I think you are correct, this is a horses for courses issue. I was brought up on a farm and it was impossible to not know about sex from an early age. And frankly I was a bit shocked at finding that humans went about things much like the bull, stallion and ram with the cow, mare and ewe.
Now if the red blue split on the maps on the USA from last night are correct I'd say the red areas have much the same upbringing since they are all countryside.
The thing is though, what at 12/13/14/15, mayhaps even 11, do we need to know. What information is core at that or any age. Well I would hold it is the fertility cycle. I have known women that hadn't a clue how to make that simple calculation.
You are far from the only area that has such issues though. There seems to be a true distrust of teachers giving out information on that subject that simply wouldn't be there was it another profession. Doctors for instance, nurses even, anyone it seems except teachers. There there is an issue.

Katie said...

Great post. I would add that one thing I learned last year (when I was doing research for the adolescent development class I taught) was that comprehensive sex ed is more than teaching about biology and birth control etc. Even though those topics are super important, comprehensive sex ed should also include how to make decisions about your own sexuality and stand by those decisions, and how to deal with unwanted sexual advances or pressure.
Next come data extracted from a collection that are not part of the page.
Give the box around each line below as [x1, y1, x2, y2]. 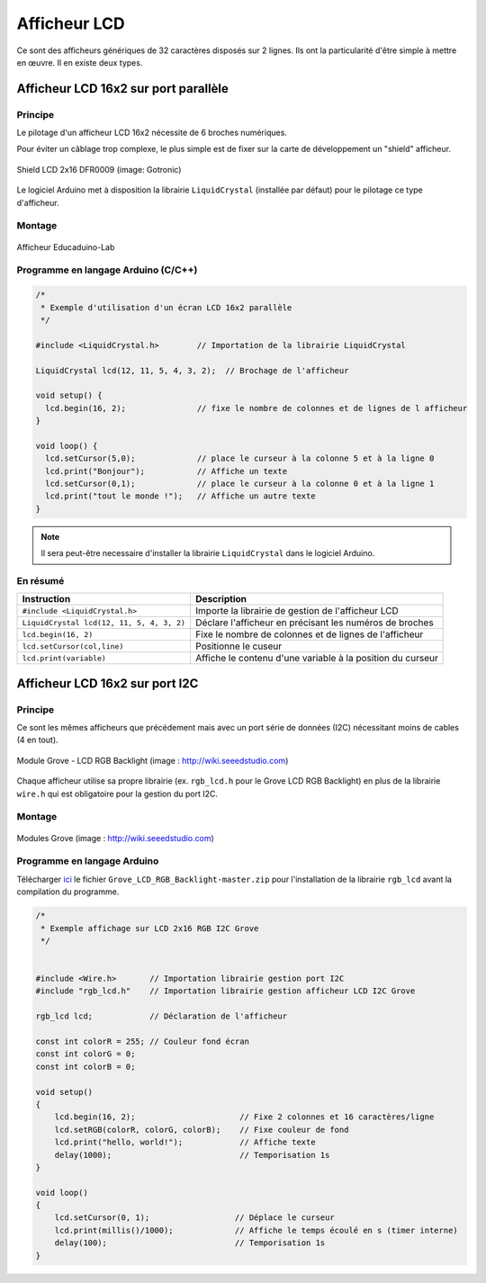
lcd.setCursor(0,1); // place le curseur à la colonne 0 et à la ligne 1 [45, 479, 435, 489]
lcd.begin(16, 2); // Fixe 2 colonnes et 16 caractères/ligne [54, 1112, 435, 1122]
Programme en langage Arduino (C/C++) [16, 264, 198, 276]
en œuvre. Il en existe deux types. [16, 57, 143, 67]
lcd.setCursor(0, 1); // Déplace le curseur [54, 1213, 335, 1223]
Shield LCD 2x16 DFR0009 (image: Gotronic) [16, 164, 182, 175]
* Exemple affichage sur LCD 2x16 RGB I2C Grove [40, 923, 259, 933]
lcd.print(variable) [22, 653, 107, 663]
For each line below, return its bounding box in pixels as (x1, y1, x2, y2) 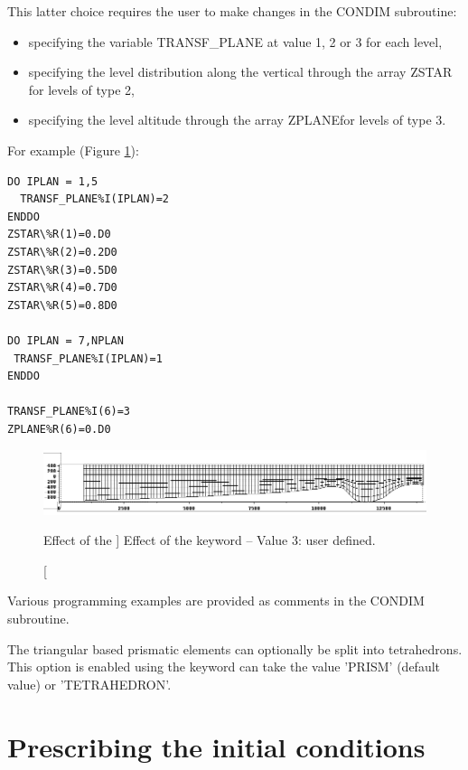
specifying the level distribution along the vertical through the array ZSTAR (28, 62, 453, 81)
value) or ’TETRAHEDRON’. (7, 674, 172, 693)
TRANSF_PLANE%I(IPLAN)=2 (20, 192, 169, 206)
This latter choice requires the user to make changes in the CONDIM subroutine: (7, 2, 457, 20)
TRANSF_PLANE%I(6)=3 (7, 405, 131, 418)
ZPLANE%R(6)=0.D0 (7, 422, 111, 436)
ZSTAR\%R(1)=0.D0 (7, 228, 111, 241)
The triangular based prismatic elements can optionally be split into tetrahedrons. (7, 639, 463, 658)
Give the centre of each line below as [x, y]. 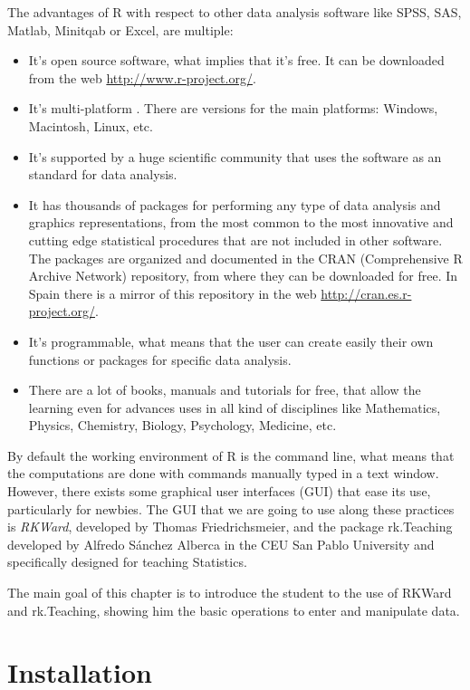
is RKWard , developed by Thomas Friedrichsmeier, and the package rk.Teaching [230, 527]
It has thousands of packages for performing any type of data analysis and [235, 204]
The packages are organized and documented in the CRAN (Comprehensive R [245, 258]
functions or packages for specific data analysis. [160, 359]
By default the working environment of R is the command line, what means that [231, 455]
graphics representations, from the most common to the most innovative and [241, 222]
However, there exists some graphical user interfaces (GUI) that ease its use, [219, 491]
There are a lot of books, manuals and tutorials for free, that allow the [225, 390]

As you suggest in your post, I think teaching the social/cultural aspects surrounding sex and how to make your own decisions about your sexuality is super important.

Katie said...

I looked back at my notes for things that should be included in a comprehensive sex ed program. They include: info about contraceptions, STDs, and pregnancy; learning how to refuse unwanted sex; learning how to avoid unintended sex; increasing motivation for safe sex; and changing perceptions about peer norms and attitudes (many teens think that everyone is having sex etc).

Anonymous said...

@katie; I think what you've just listed is what has parents bilking at allowing their teens access to sex ed. You've scared the bejapers out of me and I've no kids.
You want to inform kids, not terrify them. And delivering societal fears of a raft of teen pregnancies and a pandemic of STDs into the ears of a 14 year old is a waste of energy. They just don't think like that. They have a very narrow band of those they listen(a year above and a very few adults)and if you aren't in that band you are white noise.

mkgs said...

I love how clearly you write about these things, Blythe. This was my favorite: "Values need to be taught at home. If you send your kid to school, then they should be given an accurate education. They can then apply their values to the knowledge." I can't believe how hard a concept this is to get across, because it's just so simple. Perfect.